La Cour suprême américaine examine les pouvoirs présidentiels sur la Réserve fédérale
Washington – L’indépendance de la Réserve fédérale américaine, pilier de la stabilité économique depuis plus d’un siècle, est au cœur d’une bataille juridique devant la Cour suprême. L’affaire, examinée ce jour, porte sur l’interprétation de l’expression « pour cause » dans la loi de 1913 qui régit la Fed, et pourrait potentiellement ouvrir la voie à une influence politique accrue sur la politique monétaire.

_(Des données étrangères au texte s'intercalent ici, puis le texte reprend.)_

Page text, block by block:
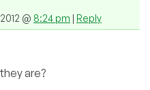
@ 8:24 pm | Reply
are?
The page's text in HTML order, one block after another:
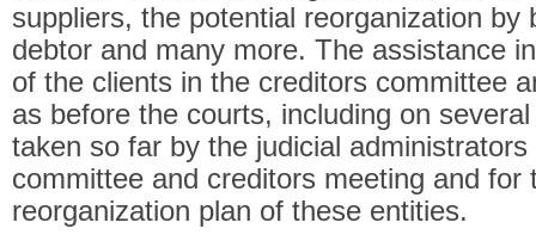
suppliers, the potential reorganization by
debtor and many more. The assistance
of the clients in the creditors committee
as before the courts, including on
taken so far by the judicial
committee and creditors meeting and for
reorganization plan of these entities.
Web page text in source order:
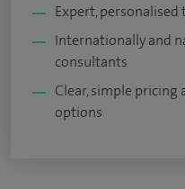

L’enjeu est de savoir si un président peut destituer un membre du conseil d’administration de la Fed pour des raisons qui ne relèvent pas d’une faute professionnelle avérée. Jusqu’à présent, aucun président n’a jamais exercé ce pouvoir, laissant une zone grise juridique que l’administration Trump cherche à éclaircir.

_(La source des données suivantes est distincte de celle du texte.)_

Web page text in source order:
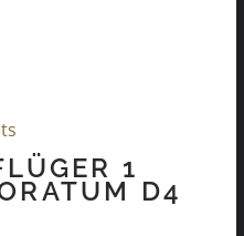
1
D4
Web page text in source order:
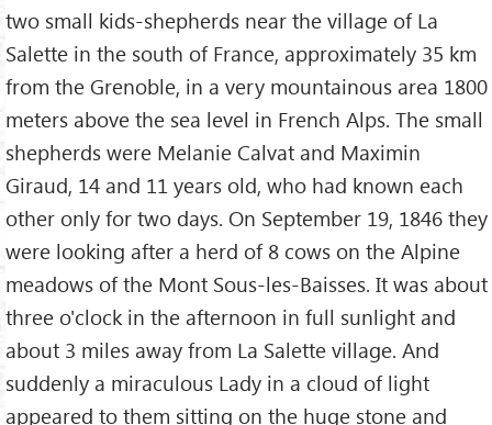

L’affaire a été déclenchée par la tentative de l’ancien président Donald Trump de limoger Lisa Cook, une gouverneure de la Fed nommée par le président Biden. Trump, qui a régulièrement critiqué la Fed et son président Jerome Powell pour leur politique de hausse des taux d’intérêt, a publiquement demandé à Powell de « baisser les taux d’intérêt, de manière significative !!! » sur son réseau social Truth Social.
La Maison Blanche, sous Trump, a accusé Cook de fraude hypothécaire, des allégations portées par Bill Pulte, un responsable nommé par Trump à l’Agence fédérale de financement de l’habitat. Cook a nié ces accusations et a refusé de démissionner. Une juge de district a bloqué la tentative de destitution, permettant à Cook de rester en poste pendant la procédure judiciaire.
La Cour suprême doit maintenant déterminer si le président a le droit de suspendre un gouverneur de la Fed pendant qu’une enquête est en cours, et plus fondamentalement, quelle définition donner à l’expression « pour cause ».
« La Cour doit nous dire à quoi ressemble une faute justifiant le renvoi d’un membre du conseil d’administration de la Réserve fédérale », explique Lev Menand, un spécialiste du droit économique à la Columbia Law School, ancien fonctionnaire du Trésor américain. « Mais cela ne peut pas être simplement ce que le président décide. »
L’affaire dépasse largement le cas spécifique de Lisa Cook. Elle soulève des questions fondamentales sur l’autonomie de la Fed, une institution conçue pour être indépendante des pressions politiques afin de prendre des décisions de politique monétaire basées sur des données économiques et non sur des considérations partisanes.
Jerome Powell lui-même a exprimé ses inquiétudes face à l’enquête du Département de la Justice à son encontre, la qualifiant d’attaque contre la capacité de la banque centrale à fixer les taux d’intérêt en fonction de l’économie et non de pressions politiques. Il a partagé une vidéo sur le site web de la Fed expliquant sa position.
Intégration potentielle d’une vidéo YouTube de Jerome Powell expliquant sa position
Les marchés parient actuellement sur une faible probabilité de la destitution de Cook. Les plateformes de prédiction Kalshi et Polymarket estiment les chances de son départ à moins de 10% pour les prochains mois.
Image du sondage Kalshi sur la destitution de Lisa Cook
Malgré cette affaire, la Fed poursuit ses activités habituelles. Les marchés financiers anticipent que la banque centrale maintiendra ses taux d’intérêt inchangés lors de sa prochaine réunion le 28 janvier.
L’issue de cette affaire pourrait avoir des répercussions importantes sur les attentes en matière de politique monétaire et sur les rendements des bons du Trésor. Au-delà de l’économie, elle met en lumière la complexité croissante des relations entre la politique, le droit et la politique monétaire, et soulève des questions sur l’intégrité du système financier américain.
Cette affaire, bien plus qu’un simple litige concernant un poste au sein de la Fed, est un test pour l’indépendance de la banque centrale et, par extension, pour la stabilité de l’économie américaine.